Technically, It’s Not Punishment

Months after charges were dropped against most of the (allegedly) unruly kids on their way to an (alleged) gangster’s funeral in Bushwick last May, the kids seem to be “disturbing the peace” again. This time they’ve created some discord between Brooklyn DA Charles Hynes and New York Times columnist Bob Herbert. Herbert said in his column that these kids are “not gangsters… not out of control” and accused Hynes of perpetuating “the canard” that they were. Hynes went on the Brian Lehrer Show and called Herbert “naïve” and derided him for using the word “canard.”

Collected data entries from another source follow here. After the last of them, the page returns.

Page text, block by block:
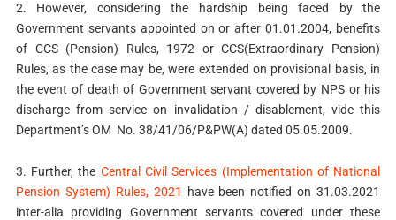
2. However, considering the hardship being faced by the
Government servants appointed on or after 01.01.2004, benefits
of CCS (Pension) Rules, 1972 or CCS(Extraordinary Pension)
Rules, as the case may be, were extended on provisional basis, in
the event of death of Government servant covered by NPS or his
discharge from service on invalidation / disablement, vide this
Department’s OM No. 38/41/06/P&PW(A) dated 05.05.2009.
3. Further, the Central Civil Services (Implementation of National
Pension System) Rules, 2021
have been notified on 31.03.2021
inter-alia providing Government servants covered under these
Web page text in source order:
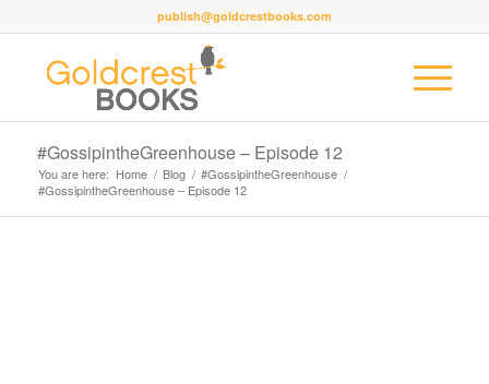
publish@goldcrestbooks.com
#GossipintheGreenhouse – Episode 12
You are here: Home / Blog / #GossipintheGreenhouse /
#GossipintheGreenhouse – Episode 12
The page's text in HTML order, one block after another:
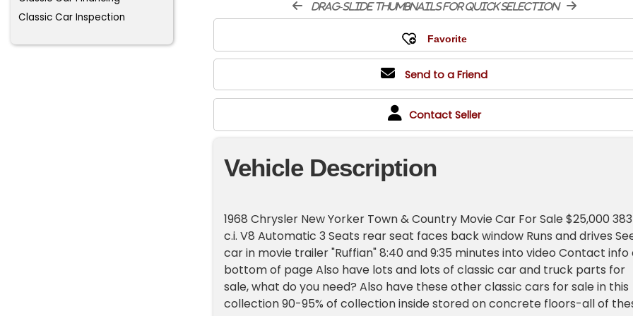
Classic Car Inspection
drag-slide thumbnails for quick selection
Send to a Friend
Contact Seller
Vehicle Description
1968 Chrysler New Yorker Town & Country Movie Car For Sale $25,000 383
c.i. V8 Automatic 3 Seats rear seat faces back window Runs and drives
car in movie trailer "Ruffian" 8:40 and 9:35 minutes into video Contact info
bottom of page Also have lots and lots of classic car and truck parts for
sale, what do you need? Also have these other classic cars for sale in this
collection 90-95% of collection inside stored on concrete floors-all of
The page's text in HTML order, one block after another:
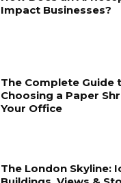
Impact Businesses?
The Complete Guide
Choosing a Paper
Your Office
The London Skyline:
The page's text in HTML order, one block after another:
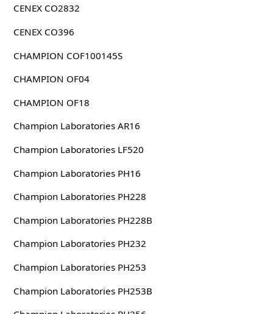
CENEX CO2832
CENEX CO396
CHAMPION COF100145S
CHAMPION OF04
CHAMPION OF18
Champion Laboratories AR16
Champion Laboratories LF520
Champion Laboratories PH16
Champion Laboratories PH228
Champion Laboratories PH228B
Champion Laboratories PH232
Champion Laboratories PH253
Champion Laboratories PH253B
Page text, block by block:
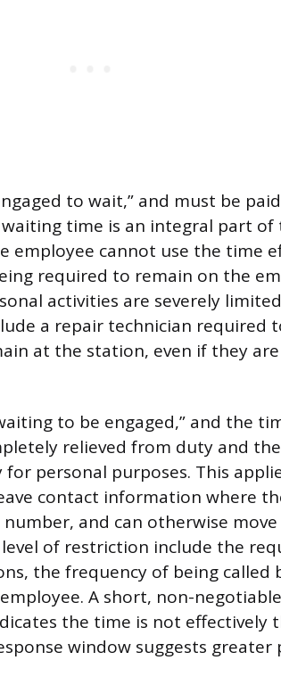
to wait,” and must be
time is an integral part of
employee cannot use the time
required to remain on the
activities are severely
a repair technician required
at the station, even if they
to be engaged,” and the
relieved from duty and
personal purposes. This
contact information where
and can otherwise
of restriction include the
the frequency of being called
A short, non-
the time is not effectively
window suggests greater
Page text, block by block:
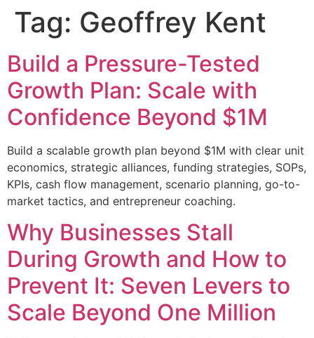
Tag: Geoffrey Kent
Build a Pressure-Tested
Growth Plan: Scale with
Confidence Beyond $1M
Build a scalable growth plan beyond $1M with clear unit
economics, strategic alliances, funding strategies, SOPs,
KPIs, cash flow management, scenario planning, go-to-
market tactics, and entrepreneur coaching.
Why Businesses Stall
During Growth and How to
Prevent It: Seven Levers to
Scale Beyond One Million
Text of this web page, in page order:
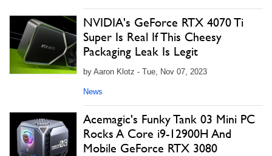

Hynes expressed “surprise” that a “bright fellow” like Herbert missed the distinction between a community service order (with a sealed record) and a plea bargain that would leave a “blot” on a kid’s record (as Herbert had suggested in his column). But seizing on this technical misunderstanding misses the real point: why, in the absence of evidence, should the kids be required to accept anything punitive, even “mere” community service that no one’s ever allowed to ask about? Herbert asked, “why should it take more than nine months to resolve charges of unlawful assembly and disorderly conduct?” Without accepting his conclusions, I think these are fair questions to raise.

Hynes is right: “Bob Herbert is not a lawyer.” But I wouldn’t hold that against him.